Music Hall
Há noites que são para ser noites que nunca se hão-de esquecer. Num bairro lisboeta, como os há na cidade, numa casa igual a tantas outras três pessoas combinaram uma conspiração. Combinaram a conspiração dos males do mundo: fizeram-lhes o diagnóstico e apresentaram as soluções.
[E um rádio tocava música saída de um rádio com transístores ou válvulas, porque era um rádio antigo. Era mesmo um rádio antigo: tocava jazz perdido no tempo. Senti-me bem em casa.]
As soluções brindavam-se com copos de vinho tinto e as horas passavam, os sorrisos permaneciam numa noite que estava vista de inúmeras outras formas. Porque foi uma noite de revolução. Todas as noites, numa cozinha minúscula, com uma toalha de xadrez vermelho e branco e copos de vinho são noites de conspiração e revolução.

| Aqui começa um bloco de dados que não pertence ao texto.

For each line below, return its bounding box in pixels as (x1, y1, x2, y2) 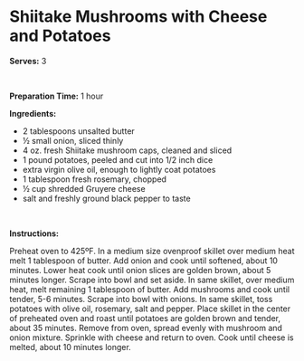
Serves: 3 (9, 55, 47, 66)
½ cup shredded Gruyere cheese (22, 183, 147, 194)
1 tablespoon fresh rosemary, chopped (22, 174, 167, 185)
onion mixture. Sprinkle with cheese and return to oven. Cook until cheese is (9, 332, 294, 343)
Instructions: (9, 228, 60, 239)
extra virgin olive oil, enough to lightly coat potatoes (22, 164, 216, 175)
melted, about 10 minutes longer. (9, 341, 131, 352)
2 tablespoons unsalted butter (22, 125, 136, 137)
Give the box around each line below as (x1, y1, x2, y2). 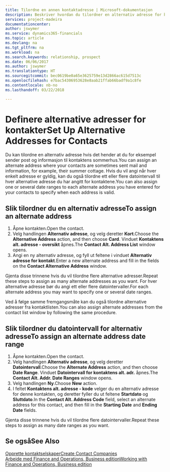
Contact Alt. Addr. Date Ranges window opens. (12, 375, 113, 381)
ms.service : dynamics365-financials (5, 31, 82, 36)
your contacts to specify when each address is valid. (5, 189, 115, 195)
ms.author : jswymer (5, 64, 47, 69)
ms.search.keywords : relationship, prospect (5, 54, 101, 60)
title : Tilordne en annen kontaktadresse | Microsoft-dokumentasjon (5, 7, 153, 13)
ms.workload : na (5, 50, 39, 55)
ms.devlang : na (5, 40, 37, 46)
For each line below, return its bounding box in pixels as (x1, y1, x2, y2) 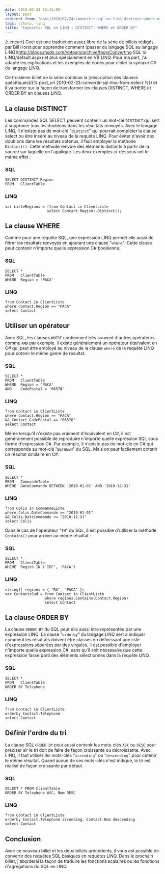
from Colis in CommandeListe (5, 506, 65, 511)
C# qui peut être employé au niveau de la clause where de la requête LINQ (5, 345, 154, 351)
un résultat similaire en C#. (5, 451, 59, 457)
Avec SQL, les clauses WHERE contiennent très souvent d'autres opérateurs (5, 334, 155, 340)
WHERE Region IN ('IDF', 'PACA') (5, 565, 76, 570)
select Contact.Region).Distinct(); (47, 208, 122, 214)
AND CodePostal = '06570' (5, 386, 65, 392)
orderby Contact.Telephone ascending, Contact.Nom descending (5, 817, 135, 822)
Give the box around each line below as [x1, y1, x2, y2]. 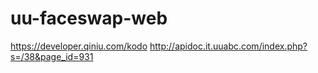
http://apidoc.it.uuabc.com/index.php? [149, 40, 308, 52]
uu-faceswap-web [10, 7, 168, 30]
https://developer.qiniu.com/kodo [10, 40, 148, 52]
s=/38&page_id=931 [10, 50, 94, 62]
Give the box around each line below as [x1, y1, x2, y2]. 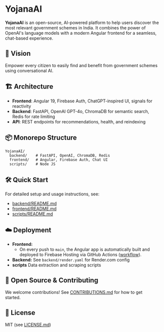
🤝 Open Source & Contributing [5, 276, 99, 285]
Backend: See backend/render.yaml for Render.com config [12, 257, 130, 262]
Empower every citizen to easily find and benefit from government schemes [5, 62, 158, 68]
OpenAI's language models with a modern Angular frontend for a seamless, [5, 30, 157, 36]
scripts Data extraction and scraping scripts [12, 262, 102, 268]
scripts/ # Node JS [9, 162, 56, 167]
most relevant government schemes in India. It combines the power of [5, 24, 146, 30]
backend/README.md [12, 201, 57, 207]
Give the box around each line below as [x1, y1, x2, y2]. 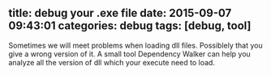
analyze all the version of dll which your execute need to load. [8, 57, 215, 67]
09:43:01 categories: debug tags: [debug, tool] [8, 19, 252, 33]
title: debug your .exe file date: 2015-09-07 [8, 6, 232, 20]
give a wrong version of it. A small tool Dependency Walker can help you [8, 48, 252, 59]
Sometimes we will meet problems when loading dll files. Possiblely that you [8, 40, 263, 50]
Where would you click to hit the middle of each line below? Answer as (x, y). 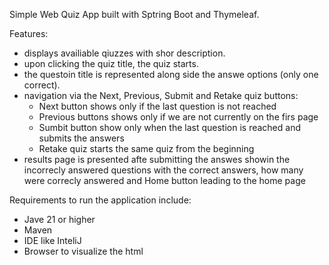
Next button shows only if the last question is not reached (157, 106)
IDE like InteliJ (52, 240)
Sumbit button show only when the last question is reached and (169, 127)
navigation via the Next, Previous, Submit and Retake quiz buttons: (161, 95)
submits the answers (81, 138)
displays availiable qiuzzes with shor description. (124, 53)
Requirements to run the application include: (100, 200)
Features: (29, 33)
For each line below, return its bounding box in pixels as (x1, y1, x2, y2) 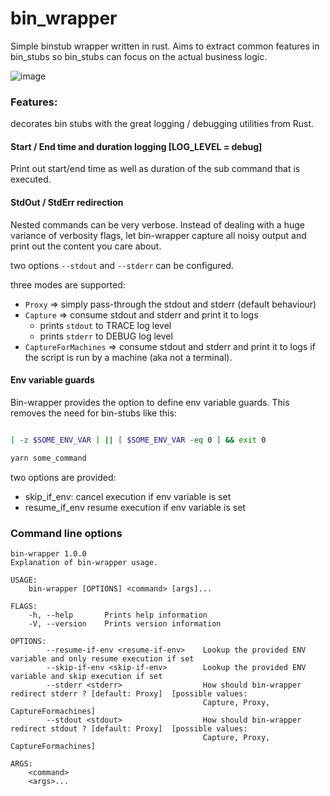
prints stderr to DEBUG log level (39, 330, 173, 342)
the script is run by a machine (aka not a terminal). (24, 351, 233, 363)
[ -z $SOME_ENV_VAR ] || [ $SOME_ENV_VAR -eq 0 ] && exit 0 (10, 435, 267, 445)
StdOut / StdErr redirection (10, 197, 124, 209)
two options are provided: (10, 471, 117, 483)
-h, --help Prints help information (28, 610, 208, 620)
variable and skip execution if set (10, 671, 163, 681)
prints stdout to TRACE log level (39, 319, 172, 331)
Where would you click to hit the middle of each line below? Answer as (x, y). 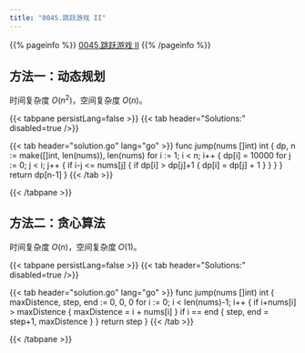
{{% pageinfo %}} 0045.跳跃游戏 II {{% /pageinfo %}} (110, 45)
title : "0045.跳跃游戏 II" (58, 18)
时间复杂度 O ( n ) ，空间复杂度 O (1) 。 (76, 247)
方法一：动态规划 (57, 77)
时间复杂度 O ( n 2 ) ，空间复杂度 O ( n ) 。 (78, 99)
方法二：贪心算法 (57, 223)

[O rádio ouvia-se ao longe, noutra divisão, mas não fazia mal. Era uma conspiração caseira, não cozinhada. O jazz parou e a conversa suspendeu-se. Ouviram-se doze vezes o mesmo som monótono: e depois, o jazz retomou exactamente onde tinha ficado, como se alguém o tivesse posto em pausa, durante os últimos doze segundos.]
O que decide a passagem de um ano para outro? A fronteira é mesmo as 23h59’59’’ de um dia e as 00h00’01’’ do outro? Quem decide? Fará mesmo sentido que se decida um dia para se mudar de ano e se passar com as pessoas de quem se gosta. Se gostamos mesmo das pessoas não se passa um dia por ano com elas, ou não se marca uma data para passar com elas. O ano demora um ano a passar. Então vamos passar um ano juntos, vamos passar uma vida juntos. Queres?

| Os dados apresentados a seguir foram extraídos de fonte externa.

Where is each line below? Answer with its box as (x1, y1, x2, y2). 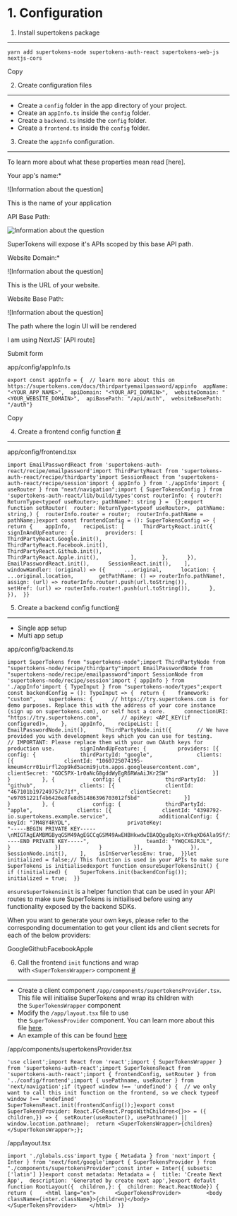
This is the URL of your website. (7, 280, 100, 289)
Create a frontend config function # (17, 427, 121, 436)
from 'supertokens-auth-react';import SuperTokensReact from (7, 1064, 191, 1071)
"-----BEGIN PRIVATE (7, 825, 68, 833)
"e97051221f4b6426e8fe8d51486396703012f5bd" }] (7, 794, 191, 801)
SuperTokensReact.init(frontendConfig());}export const (7, 1102, 175, 1109)
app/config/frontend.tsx (7, 447, 77, 456)
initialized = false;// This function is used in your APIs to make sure (7, 856, 229, 863)
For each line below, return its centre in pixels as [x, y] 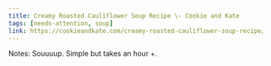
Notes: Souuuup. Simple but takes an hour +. [83, 54]
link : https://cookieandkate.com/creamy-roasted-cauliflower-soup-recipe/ [137, 31]
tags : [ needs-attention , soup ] [61, 23]
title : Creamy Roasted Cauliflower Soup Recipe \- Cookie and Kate [124, 16]
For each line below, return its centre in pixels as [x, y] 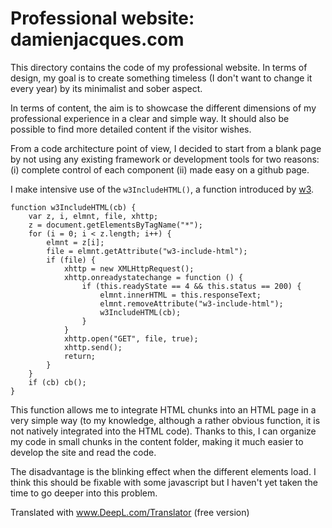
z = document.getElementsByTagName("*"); [115, 225]
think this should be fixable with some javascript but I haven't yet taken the [164, 482]
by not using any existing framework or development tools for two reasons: [165, 159]
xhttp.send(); [93, 347]
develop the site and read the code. [83, 452]
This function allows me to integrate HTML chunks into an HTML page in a [163, 409]
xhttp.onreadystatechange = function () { [153, 277]
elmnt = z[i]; [75, 242]
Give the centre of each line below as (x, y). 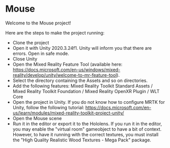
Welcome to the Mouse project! (38, 23)
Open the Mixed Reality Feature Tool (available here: (67, 64)
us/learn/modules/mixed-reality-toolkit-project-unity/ (68, 113)
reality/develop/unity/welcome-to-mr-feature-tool (65, 75)
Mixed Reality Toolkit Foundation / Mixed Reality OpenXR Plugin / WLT (86, 91)
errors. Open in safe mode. (41, 53)
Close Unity (25, 58)
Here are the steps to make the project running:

Sei que o jazz continuou, já sem estar entre parênteses, assim como a conspiração. Mas conspirava-se mesmo o quê? Espera, espera. Antes dos males do mundo. É que a música bulia mesmo com os meus nervos, mexia-se em mim. Sempre tive esta sensação com a música, mas estava a ser diferente, sentia-me mesmo transportado para outro lugar qualquer. Mas estava ali e estava onde queria estar com as pessoas com quem queria estar – faltavam algumas – e naquele dia, naquela casa, naquela incompreensível transição, numa conspiração com cheiro de revolução.
Era tarde quando os conspiradores se resolveram a descansar. É preciso recuperar forças para a revolução.
Mas então conspirava-se o quê?
Ah, os males do mundo. É que quando gostamos das pessoas já nem queremos saber dos pretextos, queremos é estar com elas. Pois, os males do mundo. E os nossos bens.